<<<<
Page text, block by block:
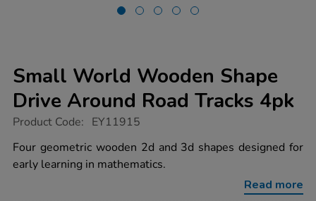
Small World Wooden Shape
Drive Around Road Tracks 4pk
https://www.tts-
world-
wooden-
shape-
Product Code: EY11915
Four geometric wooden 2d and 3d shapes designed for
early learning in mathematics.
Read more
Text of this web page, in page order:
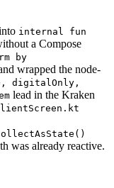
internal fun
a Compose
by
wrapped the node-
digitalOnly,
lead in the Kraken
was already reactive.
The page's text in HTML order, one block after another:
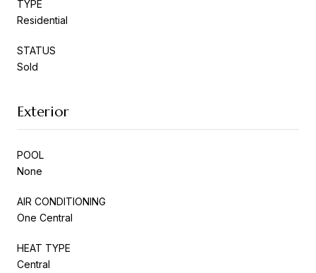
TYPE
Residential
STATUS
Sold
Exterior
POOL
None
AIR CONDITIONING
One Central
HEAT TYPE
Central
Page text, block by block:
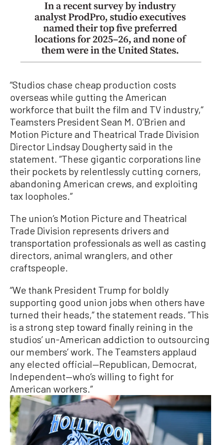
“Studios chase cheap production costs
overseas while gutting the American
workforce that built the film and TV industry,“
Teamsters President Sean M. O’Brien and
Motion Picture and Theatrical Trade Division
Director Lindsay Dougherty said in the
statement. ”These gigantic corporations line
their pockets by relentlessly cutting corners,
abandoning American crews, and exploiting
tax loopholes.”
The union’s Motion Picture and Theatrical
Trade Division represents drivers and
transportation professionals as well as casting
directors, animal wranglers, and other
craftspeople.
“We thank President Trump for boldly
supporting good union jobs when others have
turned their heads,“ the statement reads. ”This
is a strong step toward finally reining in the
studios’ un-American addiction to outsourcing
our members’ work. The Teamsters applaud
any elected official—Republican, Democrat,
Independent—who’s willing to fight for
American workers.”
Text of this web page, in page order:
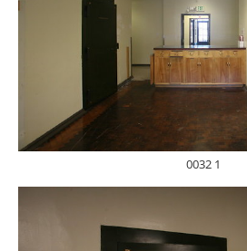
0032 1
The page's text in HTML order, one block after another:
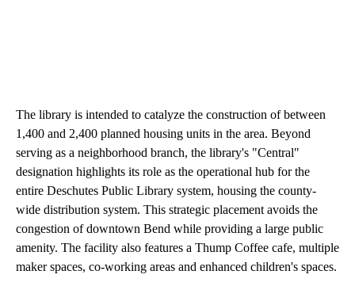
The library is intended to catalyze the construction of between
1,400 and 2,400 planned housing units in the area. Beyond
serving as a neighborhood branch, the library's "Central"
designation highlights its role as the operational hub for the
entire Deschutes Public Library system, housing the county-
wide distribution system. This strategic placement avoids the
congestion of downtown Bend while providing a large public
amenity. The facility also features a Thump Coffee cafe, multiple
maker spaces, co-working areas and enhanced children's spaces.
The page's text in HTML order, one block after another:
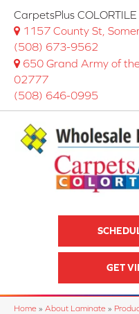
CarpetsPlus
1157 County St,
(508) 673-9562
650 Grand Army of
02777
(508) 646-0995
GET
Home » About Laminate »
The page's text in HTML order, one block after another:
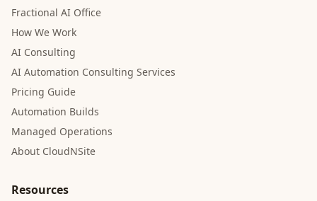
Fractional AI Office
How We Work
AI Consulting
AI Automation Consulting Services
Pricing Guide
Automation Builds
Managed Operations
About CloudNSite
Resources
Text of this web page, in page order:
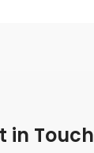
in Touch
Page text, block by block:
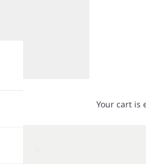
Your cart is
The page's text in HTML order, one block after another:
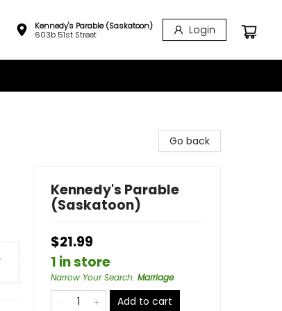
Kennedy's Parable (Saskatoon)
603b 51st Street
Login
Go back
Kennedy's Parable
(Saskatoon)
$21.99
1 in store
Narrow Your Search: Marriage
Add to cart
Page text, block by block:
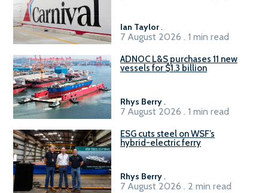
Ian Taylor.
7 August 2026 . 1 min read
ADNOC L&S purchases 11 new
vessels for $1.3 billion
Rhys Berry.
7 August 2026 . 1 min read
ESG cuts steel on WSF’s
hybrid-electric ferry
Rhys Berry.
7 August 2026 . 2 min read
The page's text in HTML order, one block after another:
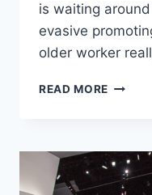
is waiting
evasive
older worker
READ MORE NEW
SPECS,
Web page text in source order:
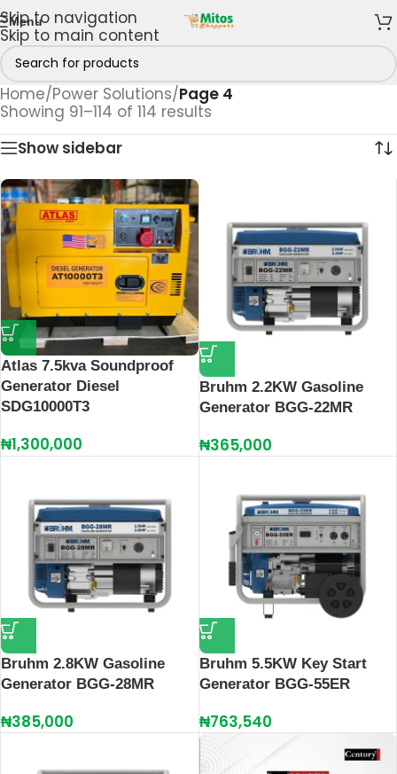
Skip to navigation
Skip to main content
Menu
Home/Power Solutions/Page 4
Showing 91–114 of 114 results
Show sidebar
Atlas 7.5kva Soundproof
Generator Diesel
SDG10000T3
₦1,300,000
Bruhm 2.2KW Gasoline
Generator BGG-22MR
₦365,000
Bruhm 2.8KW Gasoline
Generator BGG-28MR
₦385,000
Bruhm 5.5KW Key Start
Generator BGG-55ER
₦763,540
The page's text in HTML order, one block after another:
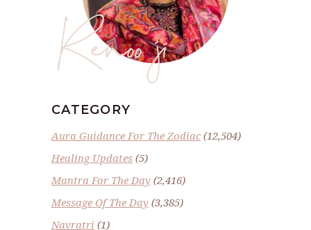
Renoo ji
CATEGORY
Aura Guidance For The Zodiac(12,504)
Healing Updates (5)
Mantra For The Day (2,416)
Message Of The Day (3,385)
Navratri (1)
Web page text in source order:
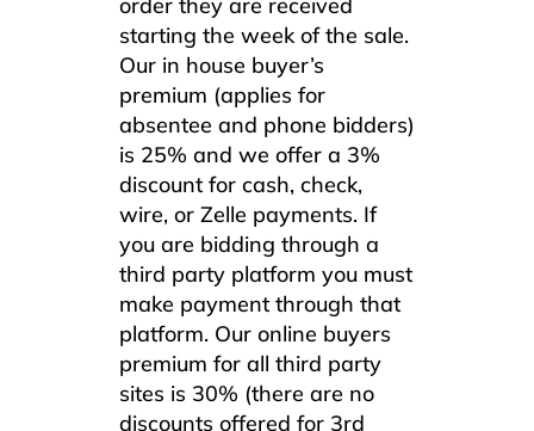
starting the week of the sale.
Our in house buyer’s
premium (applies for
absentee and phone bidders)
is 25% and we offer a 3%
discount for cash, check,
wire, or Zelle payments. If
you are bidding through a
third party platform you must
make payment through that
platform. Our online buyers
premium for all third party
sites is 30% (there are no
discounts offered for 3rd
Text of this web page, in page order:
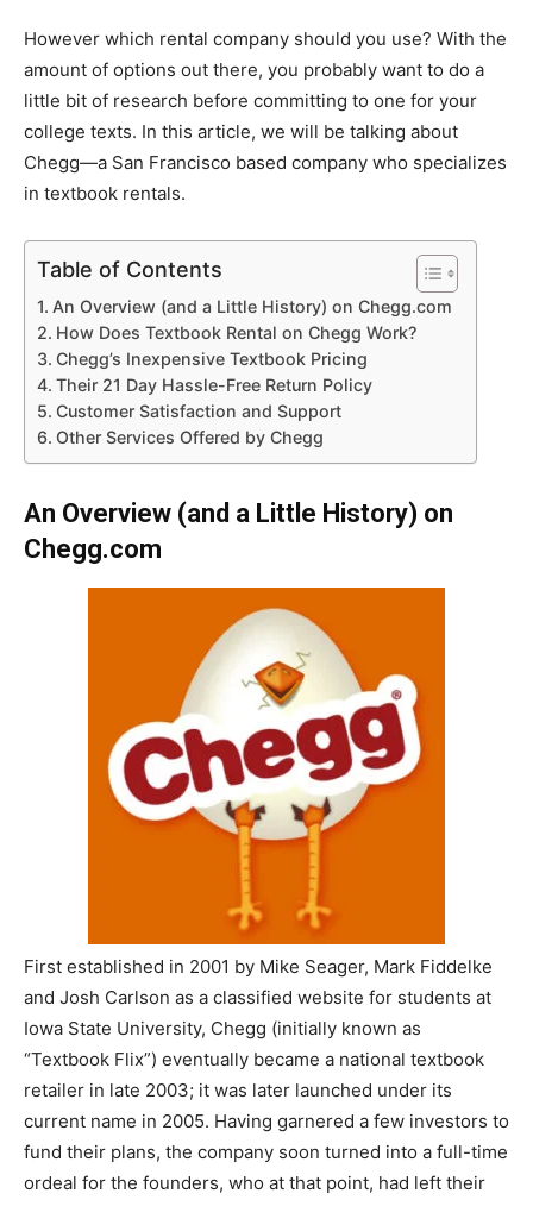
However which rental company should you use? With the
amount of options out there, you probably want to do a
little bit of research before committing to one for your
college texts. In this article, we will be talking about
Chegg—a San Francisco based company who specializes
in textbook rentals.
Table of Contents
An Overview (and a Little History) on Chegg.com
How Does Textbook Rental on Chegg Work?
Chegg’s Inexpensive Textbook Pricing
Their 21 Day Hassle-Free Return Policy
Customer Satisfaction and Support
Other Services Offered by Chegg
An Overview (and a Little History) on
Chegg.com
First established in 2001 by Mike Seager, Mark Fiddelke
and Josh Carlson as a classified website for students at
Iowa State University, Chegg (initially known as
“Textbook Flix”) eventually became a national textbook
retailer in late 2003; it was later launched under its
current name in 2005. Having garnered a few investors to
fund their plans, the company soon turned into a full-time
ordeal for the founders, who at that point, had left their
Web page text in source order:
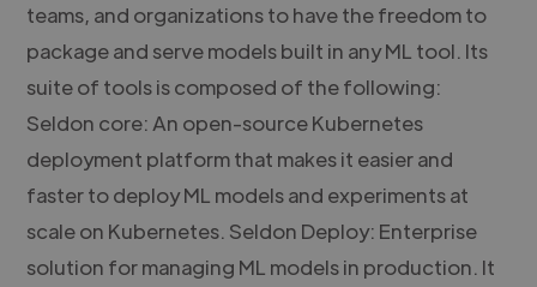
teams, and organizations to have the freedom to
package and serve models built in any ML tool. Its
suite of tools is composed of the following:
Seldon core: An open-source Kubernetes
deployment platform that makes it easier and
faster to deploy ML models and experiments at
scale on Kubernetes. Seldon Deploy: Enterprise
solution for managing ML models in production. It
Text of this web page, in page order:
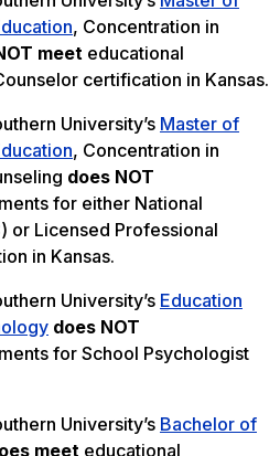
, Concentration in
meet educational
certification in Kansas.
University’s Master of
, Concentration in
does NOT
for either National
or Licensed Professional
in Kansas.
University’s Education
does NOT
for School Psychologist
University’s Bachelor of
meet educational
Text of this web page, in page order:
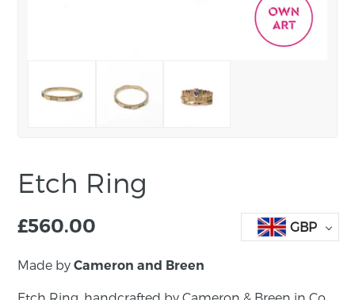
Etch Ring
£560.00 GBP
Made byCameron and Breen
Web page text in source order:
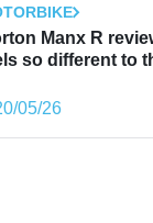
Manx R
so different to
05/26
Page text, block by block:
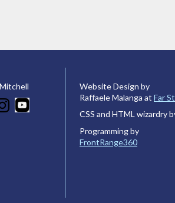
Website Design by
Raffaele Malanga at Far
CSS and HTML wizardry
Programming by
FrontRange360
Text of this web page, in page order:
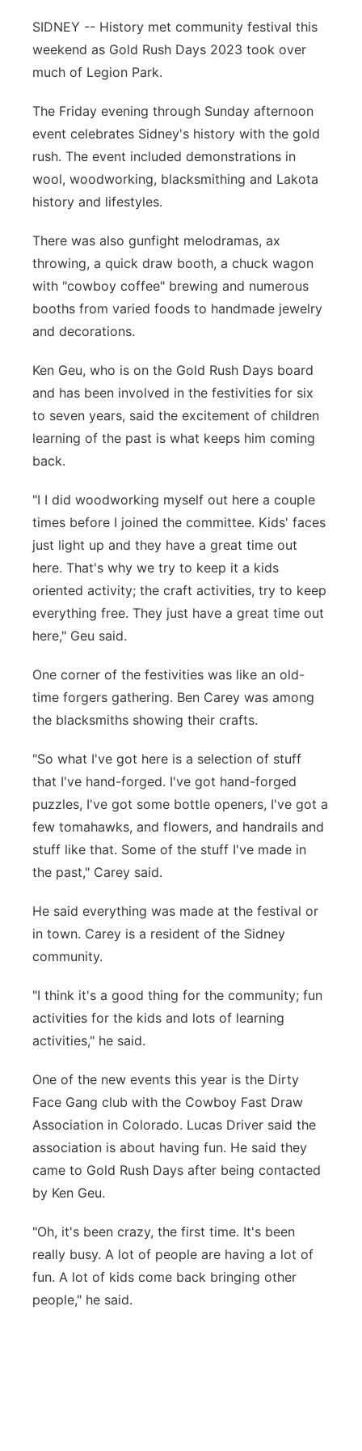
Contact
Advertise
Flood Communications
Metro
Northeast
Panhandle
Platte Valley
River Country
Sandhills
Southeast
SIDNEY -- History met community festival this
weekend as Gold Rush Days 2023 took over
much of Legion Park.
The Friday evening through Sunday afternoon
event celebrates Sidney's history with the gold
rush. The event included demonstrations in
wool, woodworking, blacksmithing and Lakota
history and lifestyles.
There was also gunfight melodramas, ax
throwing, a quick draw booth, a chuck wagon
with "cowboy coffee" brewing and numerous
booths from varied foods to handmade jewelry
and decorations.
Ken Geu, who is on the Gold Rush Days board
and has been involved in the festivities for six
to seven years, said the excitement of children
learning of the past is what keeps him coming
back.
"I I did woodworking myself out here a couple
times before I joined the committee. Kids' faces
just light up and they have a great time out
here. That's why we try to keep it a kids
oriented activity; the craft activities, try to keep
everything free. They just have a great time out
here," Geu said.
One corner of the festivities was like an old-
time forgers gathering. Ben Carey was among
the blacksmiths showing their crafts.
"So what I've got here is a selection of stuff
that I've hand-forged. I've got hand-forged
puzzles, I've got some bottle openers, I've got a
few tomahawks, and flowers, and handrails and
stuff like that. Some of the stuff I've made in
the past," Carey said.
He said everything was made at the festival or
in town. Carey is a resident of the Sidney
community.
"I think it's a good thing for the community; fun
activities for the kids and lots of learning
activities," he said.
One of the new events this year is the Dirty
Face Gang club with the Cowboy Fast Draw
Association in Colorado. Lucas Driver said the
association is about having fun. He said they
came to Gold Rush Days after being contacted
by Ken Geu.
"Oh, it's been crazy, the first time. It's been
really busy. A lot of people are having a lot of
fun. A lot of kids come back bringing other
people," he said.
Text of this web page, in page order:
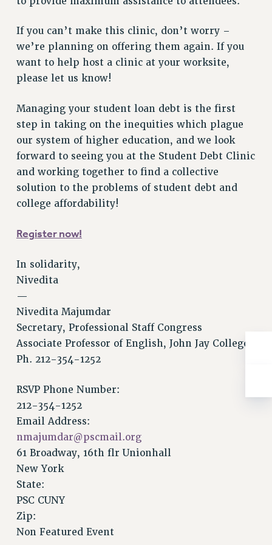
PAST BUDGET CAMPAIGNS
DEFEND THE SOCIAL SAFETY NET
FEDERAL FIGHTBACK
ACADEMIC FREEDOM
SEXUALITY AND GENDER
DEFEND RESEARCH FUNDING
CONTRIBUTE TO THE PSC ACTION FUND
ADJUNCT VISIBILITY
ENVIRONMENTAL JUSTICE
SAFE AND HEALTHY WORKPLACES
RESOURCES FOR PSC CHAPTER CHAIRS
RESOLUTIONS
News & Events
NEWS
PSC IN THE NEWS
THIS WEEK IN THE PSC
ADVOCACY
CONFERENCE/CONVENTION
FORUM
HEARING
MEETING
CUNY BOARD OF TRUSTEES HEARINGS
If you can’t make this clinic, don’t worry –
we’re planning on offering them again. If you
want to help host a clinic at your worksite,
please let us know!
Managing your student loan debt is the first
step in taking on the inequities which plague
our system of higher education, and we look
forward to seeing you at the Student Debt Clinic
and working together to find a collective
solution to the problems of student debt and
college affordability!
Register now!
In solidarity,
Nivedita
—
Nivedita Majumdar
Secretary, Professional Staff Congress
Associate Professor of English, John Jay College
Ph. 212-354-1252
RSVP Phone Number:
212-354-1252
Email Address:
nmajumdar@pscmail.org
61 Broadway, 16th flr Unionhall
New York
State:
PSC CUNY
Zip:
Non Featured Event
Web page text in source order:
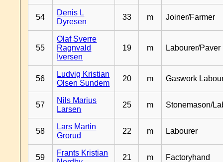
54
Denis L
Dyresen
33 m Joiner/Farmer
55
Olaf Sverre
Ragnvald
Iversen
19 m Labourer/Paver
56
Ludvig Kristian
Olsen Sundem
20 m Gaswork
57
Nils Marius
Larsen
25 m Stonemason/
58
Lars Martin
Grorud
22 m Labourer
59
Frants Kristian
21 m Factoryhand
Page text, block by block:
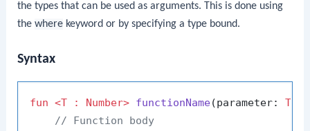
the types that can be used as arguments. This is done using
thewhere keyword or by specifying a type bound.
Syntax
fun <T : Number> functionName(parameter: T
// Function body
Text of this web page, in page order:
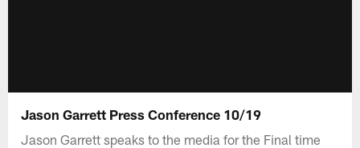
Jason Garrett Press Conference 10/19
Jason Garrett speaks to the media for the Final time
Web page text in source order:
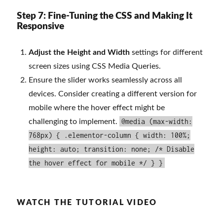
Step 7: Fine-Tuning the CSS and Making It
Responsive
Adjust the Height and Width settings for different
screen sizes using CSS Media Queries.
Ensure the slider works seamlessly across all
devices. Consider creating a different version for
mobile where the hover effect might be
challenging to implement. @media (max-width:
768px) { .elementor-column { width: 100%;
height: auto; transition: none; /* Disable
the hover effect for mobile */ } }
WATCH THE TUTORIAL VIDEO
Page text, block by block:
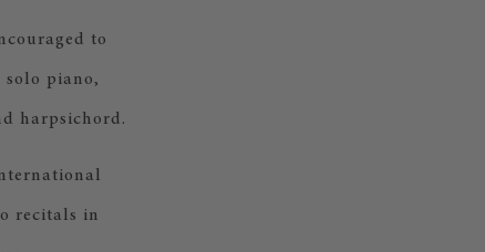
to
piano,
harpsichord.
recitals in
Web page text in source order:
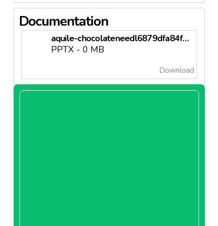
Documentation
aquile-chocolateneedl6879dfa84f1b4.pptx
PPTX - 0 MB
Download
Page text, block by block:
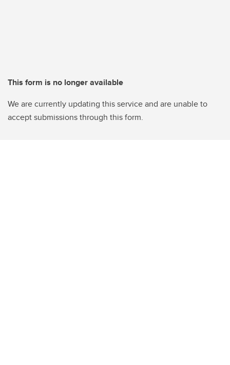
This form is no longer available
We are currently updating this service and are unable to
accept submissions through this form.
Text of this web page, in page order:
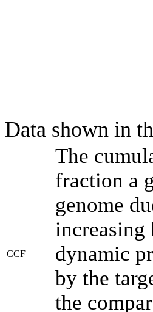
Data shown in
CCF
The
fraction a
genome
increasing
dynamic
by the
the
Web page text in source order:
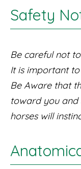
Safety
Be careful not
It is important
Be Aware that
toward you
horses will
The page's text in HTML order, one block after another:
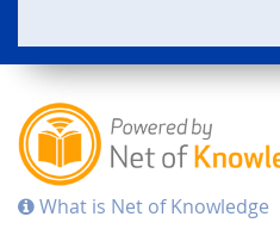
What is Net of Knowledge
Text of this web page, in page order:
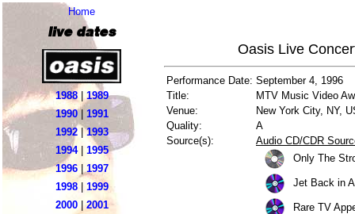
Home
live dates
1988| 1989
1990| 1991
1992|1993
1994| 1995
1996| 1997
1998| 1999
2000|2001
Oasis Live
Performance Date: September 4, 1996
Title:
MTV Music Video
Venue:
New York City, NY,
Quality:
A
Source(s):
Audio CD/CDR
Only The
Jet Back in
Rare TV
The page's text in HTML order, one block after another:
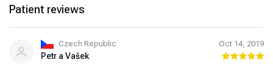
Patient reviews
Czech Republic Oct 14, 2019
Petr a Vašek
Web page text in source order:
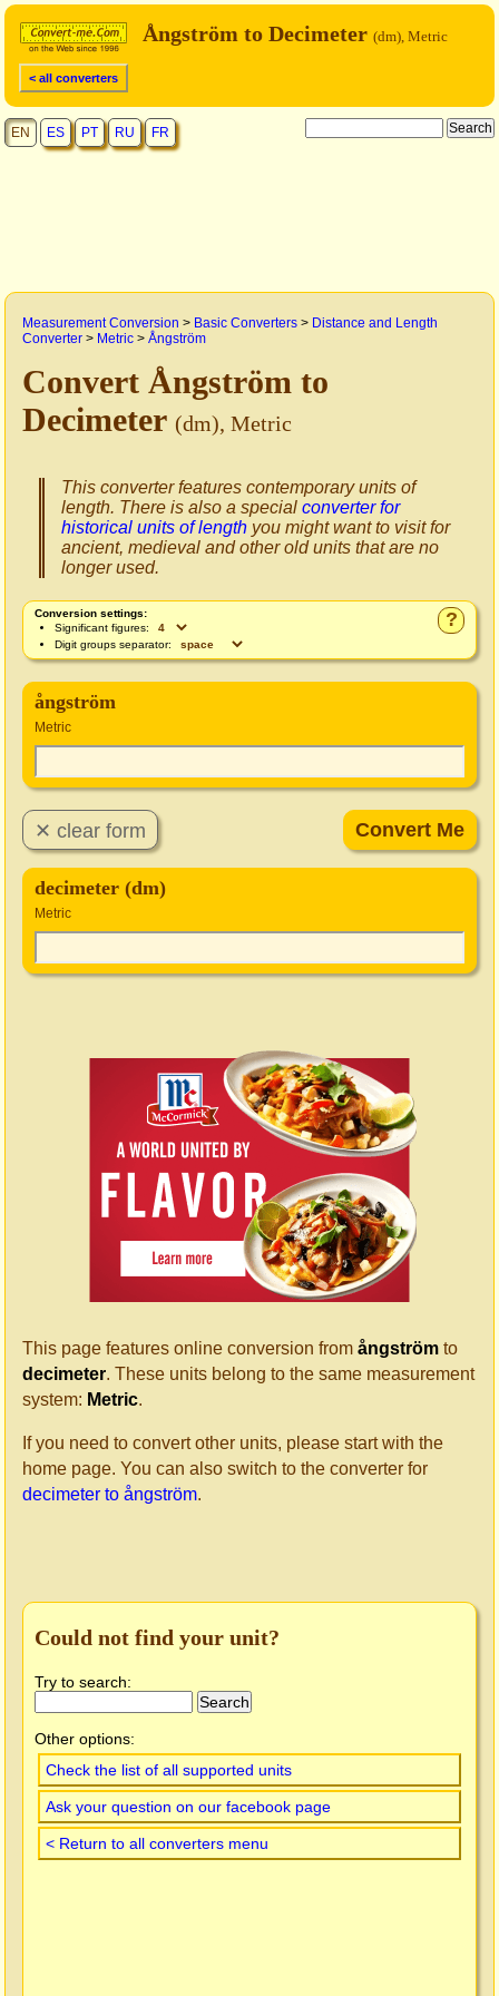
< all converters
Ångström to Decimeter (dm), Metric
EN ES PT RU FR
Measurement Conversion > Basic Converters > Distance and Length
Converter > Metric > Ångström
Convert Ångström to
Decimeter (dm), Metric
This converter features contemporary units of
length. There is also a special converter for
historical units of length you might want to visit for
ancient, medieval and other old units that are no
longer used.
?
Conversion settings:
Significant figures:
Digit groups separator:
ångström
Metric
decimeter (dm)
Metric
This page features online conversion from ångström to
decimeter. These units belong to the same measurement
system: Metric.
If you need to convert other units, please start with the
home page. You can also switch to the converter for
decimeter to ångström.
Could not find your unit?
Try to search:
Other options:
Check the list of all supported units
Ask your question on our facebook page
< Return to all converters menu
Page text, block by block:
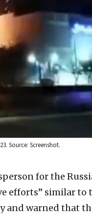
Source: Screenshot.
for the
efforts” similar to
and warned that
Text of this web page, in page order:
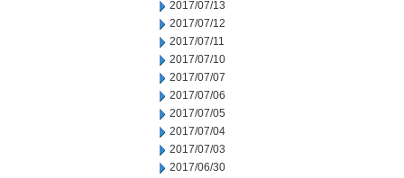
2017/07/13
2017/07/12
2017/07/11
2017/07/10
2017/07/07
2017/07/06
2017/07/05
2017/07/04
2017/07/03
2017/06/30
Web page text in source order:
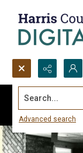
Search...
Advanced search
>>>>
- **Work required**:
Within the listing above, the stretch from the line with "studios’ un-American addiction to outsourcing" down to the line with "Your cart is" is to be given again exactly, end lines included and pictures excluded.

- **Task output**:
studios’ un-American addiction to outsourcing
our members’ work. The Teamsters applaud
any elected official—Republican, Democrat,
Independent—who’s willing to fight for
American workers.”
Text of this web page, in page order:
0032 1
The page's text in HTML order, one block after another:
The library is intended to catalyze the construction of between
1,400 and 2,400 planned housing units in the area. Beyond
serving as a neighborhood branch, the library's "Central"
designation highlights its role as the operational hub for the
entire Deschutes Public Library system, housing the county-
wide distribution system. This strategic placement avoids the
congestion of downtown Bend while providing a large public
amenity. The facility also features a Thump Coffee cafe, multiple
maker spaces, co-working areas and enhanced children's spaces.
The page's text in HTML order, one block after another:
CarpetsPlus
1157 County St,
(508) 673-9562
650 Grand Army of
02777
(508) 646-0995
GET
Home » About Laminate »
The page's text in HTML order, one block after another:
Fractional AI Office
How We Work
AI Consulting
AI Automation Consulting Services
Pricing Guide
Automation Builds
Managed Operations
About CloudNSite
Resources
Text of this web page, in page order:
in Touch
Page text, block by block:
Your cart is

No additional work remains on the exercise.